Par une ordonnance n° 2412592 du 12 février 2025, le premier vice-président du tribunal administratif de Montreuil a rejeté sa demande.
Procédure devant la Cour :
Par une requête, enregistrée le 26 mars 2025, M. B, représenté par Me Boulestreau, demande à la Cour :
1°) de l’admettre au bénéfice de l’aide juridictionnelle provisoire ;
2°) d’annuler l’ordonnance du 12 février 2025 du premier vice-président du tribunal administratif de Montreuil ;
3°) d’annuler l’arrêté du 29 août 2024 du préfet de la Seine-et-Marne ;
4°) d’enjoindre au préfet de la Seine-et-Marne ,ou à tout préfet territorialement compétent, de réexaminer sa situation, dans un délai de deux mois à compter de la notification de la décision à intervenir, et de lui délivrer, durant ce réexamen, une autorisation provisoire de séjour l’autorisant à travailler, dans un délai de huit jours à compter de la notification de la décision à intervenir, et de procéder à l’effacement de son signalement dans le système d’information Schengen, dans un délai de deux mois à compter de la notification de la décision à intervenir ;
5°) de mettre à la charge de l’Etat la somme de 1 500 euros à verser à son conseil au titre des articles L. 761-1 du code de justice administrative et 37 de la loi du 10 juillet 1991, ou à lui verser directement au titre du premier de ces articles s’il n’était pas admis au bénéfice de l’aide juridictionnelle.
Il soutient que :
— le premier juge ne pouvait se fonder sur les dispositions du 7° de l’article R. 222-1 du code de justice administrative pour rejeter sa demande dès lors que le moyen tiré de la méconnaissance de son droit d’être entendu ne pouvait être regardé comme manifestement infondé ;
— la décision portant obligation de quitter le territoire a été prise en méconnaissance de son droit d’être entendu ;
— elle méconnait les stipulations de l’article 8 de la convention européenne de sauvegarde des droits de l’homme et des libertés fondamentales.

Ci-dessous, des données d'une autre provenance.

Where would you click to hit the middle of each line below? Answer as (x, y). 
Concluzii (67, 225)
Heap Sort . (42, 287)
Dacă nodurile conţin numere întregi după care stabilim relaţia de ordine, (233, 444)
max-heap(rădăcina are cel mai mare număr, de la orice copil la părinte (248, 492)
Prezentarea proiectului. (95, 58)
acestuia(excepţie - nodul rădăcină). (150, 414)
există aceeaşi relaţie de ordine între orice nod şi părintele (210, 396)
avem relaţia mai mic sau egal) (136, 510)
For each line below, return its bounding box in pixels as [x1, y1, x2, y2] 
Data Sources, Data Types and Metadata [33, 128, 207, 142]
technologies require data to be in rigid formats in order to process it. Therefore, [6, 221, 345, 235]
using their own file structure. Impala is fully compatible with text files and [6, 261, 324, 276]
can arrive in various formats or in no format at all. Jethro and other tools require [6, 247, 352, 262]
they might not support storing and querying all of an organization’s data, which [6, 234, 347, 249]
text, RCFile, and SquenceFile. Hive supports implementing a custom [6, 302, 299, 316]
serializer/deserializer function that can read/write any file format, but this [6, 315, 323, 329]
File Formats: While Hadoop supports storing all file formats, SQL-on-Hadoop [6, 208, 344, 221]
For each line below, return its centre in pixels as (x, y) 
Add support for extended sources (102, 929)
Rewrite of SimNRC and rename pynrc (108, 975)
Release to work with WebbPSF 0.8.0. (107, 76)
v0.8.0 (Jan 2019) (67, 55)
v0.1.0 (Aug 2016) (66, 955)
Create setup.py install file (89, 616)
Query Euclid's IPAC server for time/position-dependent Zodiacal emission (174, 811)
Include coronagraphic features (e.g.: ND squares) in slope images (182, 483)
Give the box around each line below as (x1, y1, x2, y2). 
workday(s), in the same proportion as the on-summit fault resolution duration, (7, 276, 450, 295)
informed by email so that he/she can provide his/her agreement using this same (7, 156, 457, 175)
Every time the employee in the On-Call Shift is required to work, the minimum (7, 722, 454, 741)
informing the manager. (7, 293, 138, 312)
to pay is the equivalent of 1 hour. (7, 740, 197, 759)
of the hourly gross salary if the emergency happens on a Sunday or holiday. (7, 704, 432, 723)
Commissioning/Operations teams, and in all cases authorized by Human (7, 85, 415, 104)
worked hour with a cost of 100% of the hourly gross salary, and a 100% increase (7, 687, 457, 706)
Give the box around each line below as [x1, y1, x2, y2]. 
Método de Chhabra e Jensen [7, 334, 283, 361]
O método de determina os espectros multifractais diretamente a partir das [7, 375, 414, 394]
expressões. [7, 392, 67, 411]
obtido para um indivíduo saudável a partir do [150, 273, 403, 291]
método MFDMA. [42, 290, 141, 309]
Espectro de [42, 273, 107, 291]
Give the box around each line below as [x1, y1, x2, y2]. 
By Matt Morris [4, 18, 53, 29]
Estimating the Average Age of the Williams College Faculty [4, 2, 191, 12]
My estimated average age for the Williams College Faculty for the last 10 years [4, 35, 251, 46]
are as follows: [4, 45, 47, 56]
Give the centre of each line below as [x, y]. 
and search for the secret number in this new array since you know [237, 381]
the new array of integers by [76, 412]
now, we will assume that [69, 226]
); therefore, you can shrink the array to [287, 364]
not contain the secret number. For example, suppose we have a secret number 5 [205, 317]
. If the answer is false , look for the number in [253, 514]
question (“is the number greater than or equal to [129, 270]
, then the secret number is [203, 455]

Vu les autres pièces du dossier.
Vu :
— la convention européenne de sauvegarde des droits de l’homme et des libertés fondamentales ;
— la charte des droits fondamentaux de l’Union européenne ;
— le code de l’entrée et du séjour des étrangers et du droit d’asile ;
— la loi n° 91-647 du 10 juillet 1991 ;
— le code de justice administrative.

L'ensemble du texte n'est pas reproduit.